I longed to feel the relief of a scream, but I could make no 
sound. 

No one who has felt that amount of pain can accurately tell 
how long they had to endure it, for such pain always lasts 
an eternity. Even so, the pain ended as abruptly as it 
began, and I found myself still under the effects of the 
injection; I saw the room again. The scientists were slowly 
making their ways to counters, where they were taking off 
gloves and masks, flipping switches and pulling out tubes, 
and dropping various instruments into metal tubs filled with 
a viscous blueish liquid.

"It's done. Finish and mop up, Sossial." came one final 
command from the speaker-voice before a sign-off signal 
blipped. The Xero-mod female was still standing over the 
table. Seconds after the command, she reached over and 
pulled the release on the auto-harness. The body-belts, neck 
and larynx mount, and head mount detached with a hiss and 
lifted promptly and obediently away from my body.

There would be no pleasure, for me, in relating what I did 
to the scientists in that small room- with the exception of 
the Xero-mod, who I left alive. Upon finding myself freed, I 
lept up from the table and realized that the injection had 
not only given me heightened senses, but peaked physical 
performance as well. The Xero-mod stood by as I had my 
chemically-driven revenge on these unknown assailants. At 
the end, she removed her mask and simple said, "run."

Darius, I have to believe you're going to receive this 
transmission. It was you who introduced me- a reluctant 
skeptic- to the Xero mods and their ideals. I always figured 
they were right, but I never imagined that I would caught up 
in their intrigues. You showed me their signs, and explained 
their doctrines, and tried to convince me. You showed me 
the theoretical tech they were fighting against, the 
researched that proved there battle was real.

I didn't care.

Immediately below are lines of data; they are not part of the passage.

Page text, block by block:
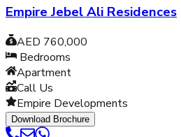
Empire Jebel Ali Residences
AED 760,000
Bedrooms
Apartment
Call Us
Empire Developments
Download Brochure

I didn't see how it mattered: if a being 
decided to mod, that was there choice; if they "stayed 
pure," as you put it, that was also their choice. You warned 
me, Darius, that eventually it would not come down to 
individual choice, but to force.

You were right.

Based on the technology that I encountered, the theoretical 
tech you showed me is no longer a theory. The Corporation 
is working on forced-mod programs, and the mother-of-all 
abuses, the forced transfer of consciousness. The scans they 
described and the machines they were using, even the blue-
bath for the equipment- were just as you showed me they 
would be.

There's just one thing that keeps me in fear at this point, 
and that is the fact that the final scan was completed 
before I could break out. The Corporation has my 
consciousness, Darius, if the process worked. You already 
know that the tech for a willful transfer is available, but 
this extraction tech is different. I'm convinced that they 
made a copy. They were going to copy-and-terminate, rather 
than transfer. It's the only explanation that makes sense, 
but it's weak. I need help. I need someone who can help me 
make sense of it all. And more than anything else, I need to 
make sure the Corporation doesn't have my mind.

I'm afraid to go anywhere, to do anything that I myself 
might logically predict. Find me, Darius, or help me find 
you. I need to know more from the Xero-mods. I'll keep 
looking for you, and I'll try to think of a way to meet you 
that I wouldn't think of, if that's even possible.